This told them that the Germans were at the end of their resources, throwing together soldiers from whatever units that still had left. They were desperate to hold back the inevitable defeat. Indeed, the Canadian soldiers were correct. Within weeks the Germans sued for an Armistice, ending the slaughter.

When some future historian gets around to writing the current version of Gibbon’s Decline and Fall of the Roman Empire will they observe the obsession over trans-rights as being peak hysteria for early 21st century society? Will they ask, “Is that all there was?”

Having gone through victim status for women’s rights, gay rights, indigenous rights, Asian rights, immigrant rights and climate rights the past two decades, radical social engineers now seemingly only have trans-rights left in their chamber with which to create moral panics. While earlier manufactured victim crises could claim 51 percent of the population (women) down to five percent (LGBTQ), trans people represent an estimated 1.6 million people in the U.S. (0.04 percent).

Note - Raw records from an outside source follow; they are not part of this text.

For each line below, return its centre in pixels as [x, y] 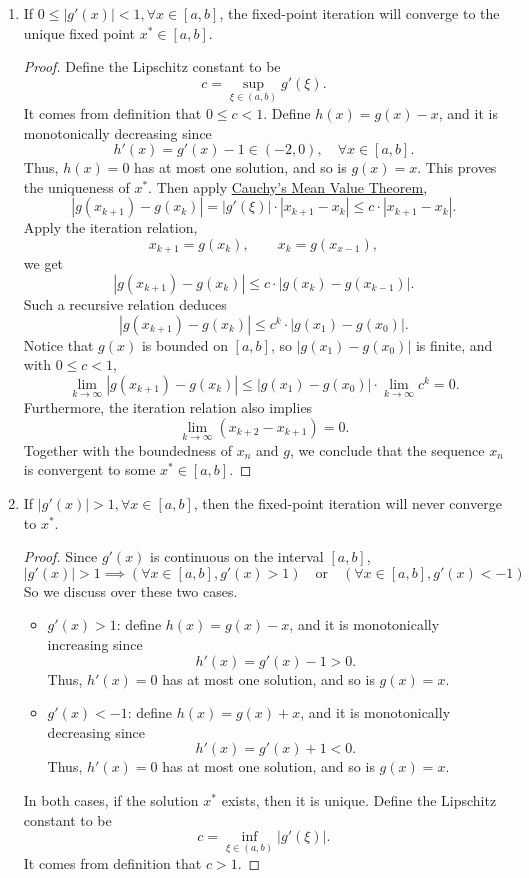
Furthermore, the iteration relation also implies [168, 407]
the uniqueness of [76, 186]
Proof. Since [60, 556]
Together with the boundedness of [128, 449]
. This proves [457, 167]
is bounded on [184, 344]
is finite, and [454, 344]
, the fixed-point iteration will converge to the [359, 13]
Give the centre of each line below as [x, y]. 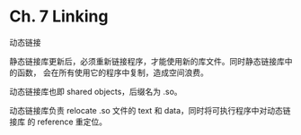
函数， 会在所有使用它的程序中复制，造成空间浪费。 [112, 72]
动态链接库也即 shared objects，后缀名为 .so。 [96, 91]
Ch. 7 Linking [59, 17]
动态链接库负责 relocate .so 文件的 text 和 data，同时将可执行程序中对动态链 [150, 110]
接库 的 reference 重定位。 [58, 122]
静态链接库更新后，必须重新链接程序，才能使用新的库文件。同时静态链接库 [147, 61]
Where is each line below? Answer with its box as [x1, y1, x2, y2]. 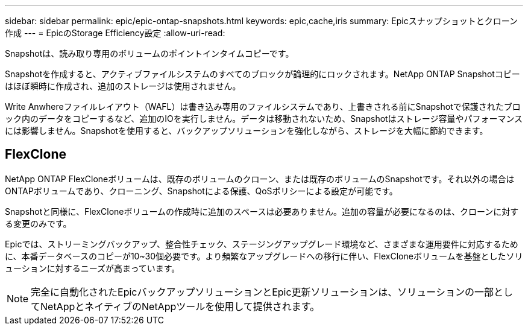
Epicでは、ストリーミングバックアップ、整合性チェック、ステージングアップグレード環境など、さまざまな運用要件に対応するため [5, 238, 518, 249]
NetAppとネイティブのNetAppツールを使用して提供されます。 [40, 300, 320, 313]
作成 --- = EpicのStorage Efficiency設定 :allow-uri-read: [5, 28, 225, 38]
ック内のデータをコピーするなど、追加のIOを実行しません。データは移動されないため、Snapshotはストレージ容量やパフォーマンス [5, 113, 523, 124]
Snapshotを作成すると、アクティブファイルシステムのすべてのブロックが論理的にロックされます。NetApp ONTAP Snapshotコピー [5, 69, 520, 79]
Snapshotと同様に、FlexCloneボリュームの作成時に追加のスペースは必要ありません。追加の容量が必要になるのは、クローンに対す [5, 206, 519, 217]
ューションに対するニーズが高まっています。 [5, 262, 180, 273]
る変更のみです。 [5, 218, 72, 229]

Even allowing that the obsessive spotlight on the issue has boosted numbers in the impressionable 13-17 year old group, we are looking at a rounding-error segment of the population claiming grievance status. But you wouldn’t have any idea of the marginality of this community if you watched the current media cycle. Trans stories dominate the headlines.

The latest cause célèbre being a trans woman murdering children and staff at a Christian Academy in Nashville, Tennessee— all the while the trans lobby claims the shooter as a victim. A tiny community of dysphoric adults has been conflated into apparent martyrs by Woke society.

Which comes as a surprise to most middle-class citizens who haven’t been aware of trans people— or their own hatred for them— until informed by media outlets such as CBC, PBS or the New York Times (which just published an open letter from 1,000 writers, authors, and journalists demanding that The New York Times not report on problems with prescribing gender dysphoric children puberty blockers.)

How hysterical? Here’s career radical poseur Jane Fonda suggesting on The View that Christians who refuse to wear the Trans ribbon should be “murdered”. While her panel pals hasten to suggest she was simply joshing, a glib Fonda shrugs, raises an eyebrow and lets everyone know by her silence exactly what she’s thinking.

Then there’s a Michigan professor who wants murder over mediation. ”I think it is far more admirable to kill a racist, homophobic, or transphobic speaker than it is to shout them down,” said Wayne State endowed chair holder Steve Shepiro. “When right-wing groups invite such speakers to campus, it is precisely because they want to provoke an incident that discredits the left, and gives more publicity and validation to these reprehensible views than they could otherwise attain”.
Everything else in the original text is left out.